(Dataset excerpts)
++++++++++

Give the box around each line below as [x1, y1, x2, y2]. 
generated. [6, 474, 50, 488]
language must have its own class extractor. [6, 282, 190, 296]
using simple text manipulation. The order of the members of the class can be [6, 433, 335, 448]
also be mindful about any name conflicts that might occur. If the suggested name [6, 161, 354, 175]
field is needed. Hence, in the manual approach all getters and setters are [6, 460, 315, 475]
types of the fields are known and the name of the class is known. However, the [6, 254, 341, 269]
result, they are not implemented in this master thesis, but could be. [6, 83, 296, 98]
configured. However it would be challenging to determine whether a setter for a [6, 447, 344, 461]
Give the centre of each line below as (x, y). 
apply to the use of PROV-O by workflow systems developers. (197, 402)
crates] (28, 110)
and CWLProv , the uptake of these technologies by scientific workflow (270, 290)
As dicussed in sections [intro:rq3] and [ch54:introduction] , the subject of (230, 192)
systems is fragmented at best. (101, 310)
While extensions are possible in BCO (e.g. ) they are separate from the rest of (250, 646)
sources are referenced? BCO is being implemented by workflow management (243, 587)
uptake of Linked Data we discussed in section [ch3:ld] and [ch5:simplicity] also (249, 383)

++++++++++

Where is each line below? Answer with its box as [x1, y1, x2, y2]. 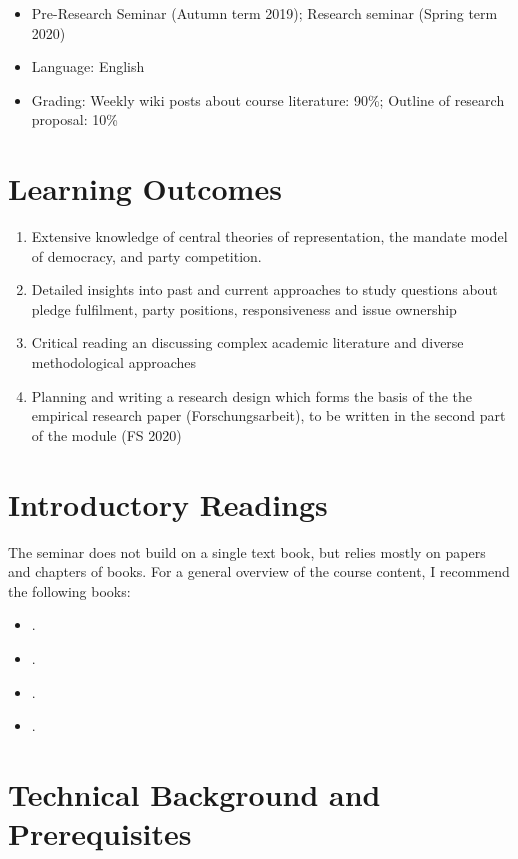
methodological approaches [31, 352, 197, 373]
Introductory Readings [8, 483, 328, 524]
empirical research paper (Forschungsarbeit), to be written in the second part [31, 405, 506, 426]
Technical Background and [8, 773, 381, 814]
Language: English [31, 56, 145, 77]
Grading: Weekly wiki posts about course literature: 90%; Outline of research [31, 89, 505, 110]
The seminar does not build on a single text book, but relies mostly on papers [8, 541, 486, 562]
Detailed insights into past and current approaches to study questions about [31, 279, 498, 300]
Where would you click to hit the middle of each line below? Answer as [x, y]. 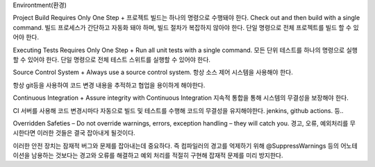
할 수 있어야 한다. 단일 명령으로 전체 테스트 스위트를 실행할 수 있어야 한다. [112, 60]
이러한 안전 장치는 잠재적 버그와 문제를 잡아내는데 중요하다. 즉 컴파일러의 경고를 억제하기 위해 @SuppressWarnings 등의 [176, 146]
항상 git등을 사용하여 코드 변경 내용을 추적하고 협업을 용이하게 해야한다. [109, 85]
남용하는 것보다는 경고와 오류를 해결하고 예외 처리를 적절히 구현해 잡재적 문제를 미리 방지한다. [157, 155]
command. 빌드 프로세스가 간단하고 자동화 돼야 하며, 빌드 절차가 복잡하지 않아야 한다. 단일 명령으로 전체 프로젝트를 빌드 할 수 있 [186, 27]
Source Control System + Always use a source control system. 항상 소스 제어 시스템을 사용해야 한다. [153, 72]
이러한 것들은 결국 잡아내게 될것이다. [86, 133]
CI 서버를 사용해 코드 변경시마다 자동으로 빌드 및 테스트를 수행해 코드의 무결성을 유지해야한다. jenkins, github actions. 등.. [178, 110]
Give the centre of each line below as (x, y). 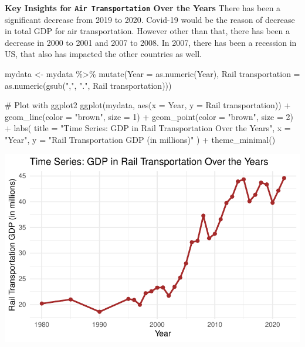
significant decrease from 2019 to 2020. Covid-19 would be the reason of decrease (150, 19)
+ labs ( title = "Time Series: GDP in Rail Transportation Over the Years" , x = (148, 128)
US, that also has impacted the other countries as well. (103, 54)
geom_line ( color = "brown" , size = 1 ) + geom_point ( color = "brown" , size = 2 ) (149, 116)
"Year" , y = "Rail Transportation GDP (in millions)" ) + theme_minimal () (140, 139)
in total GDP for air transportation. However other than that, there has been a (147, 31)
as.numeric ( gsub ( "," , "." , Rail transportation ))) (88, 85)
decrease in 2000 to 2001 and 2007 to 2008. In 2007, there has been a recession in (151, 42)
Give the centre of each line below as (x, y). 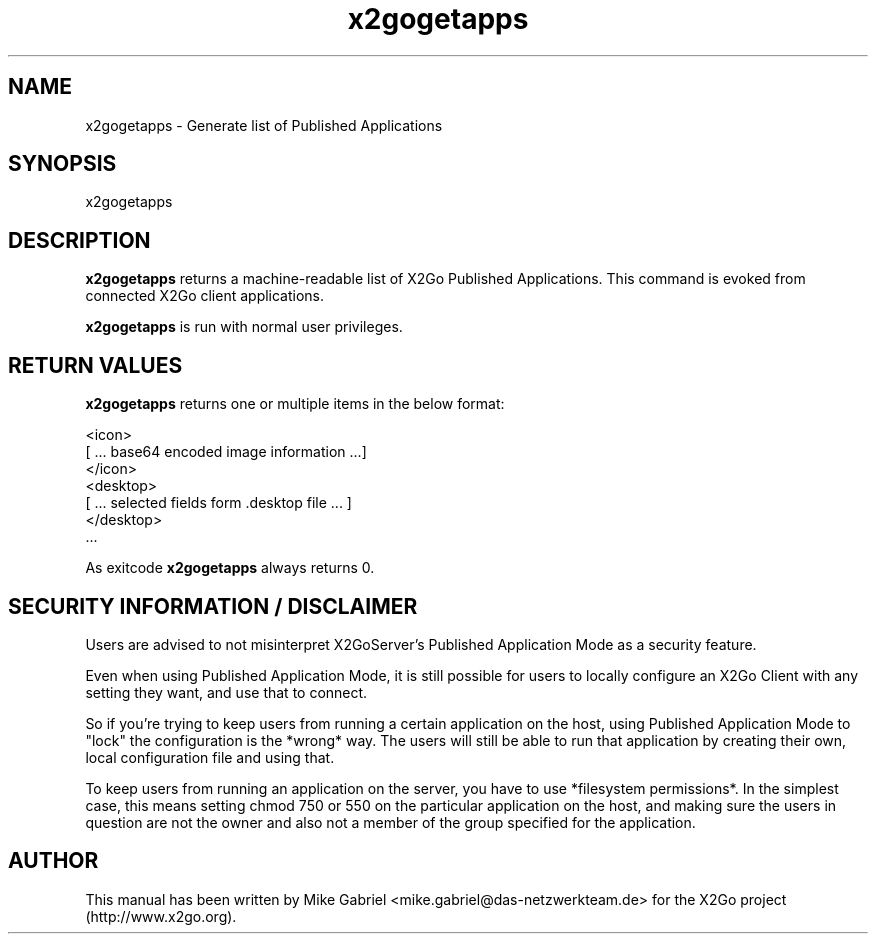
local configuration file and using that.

++++++++++

- _WHAT THE EXERCISE ASKS_
In your answer, include only the lines above starting at the line that holds "language must have" and ending at the line that holds "uptake of Linked", copied exactly.

- _THE COMPLETED TASK_
language must have its own class extractor. [6, 282, 190, 296]
using simple text manipulation. The order of the members of the class can be [6, 433, 335, 448]
also be mindful about any name conflicts that might occur. If the suggested name [6, 161, 354, 175]
field is needed. Hence, in the manual approach all getters and setters are [6, 460, 315, 475]
types of the fields are known and the name of the class is known. However, the [6, 254, 341, 269]
result, they are not implemented in this master thesis, but could be. [6, 83, 296, 98]
configured. However it would be challenging to determine whether a setter for a [6, 447, 344, 461]
Give the centre of each line below as (x, y). 
apply to the use of PROV-O by workflow systems developers. (197, 402)
crates] (28, 110)
and CWLProv , the uptake of these technologies by scientific workflow (270, 290)
As dicussed in sections [intro:rq3] and [ch54:introduction] , the subject of (230, 192)
systems is fragmented at best. (101, 310)
While extensions are possible in BCO (e.g. ) they are separate from the rest of (250, 646)
sources are referenced? BCO is being implemented by workflow management (243, 587)
uptake of Linked Data we discussed in section [ch3:ld] and [ch5:simplicity] also (249, 383)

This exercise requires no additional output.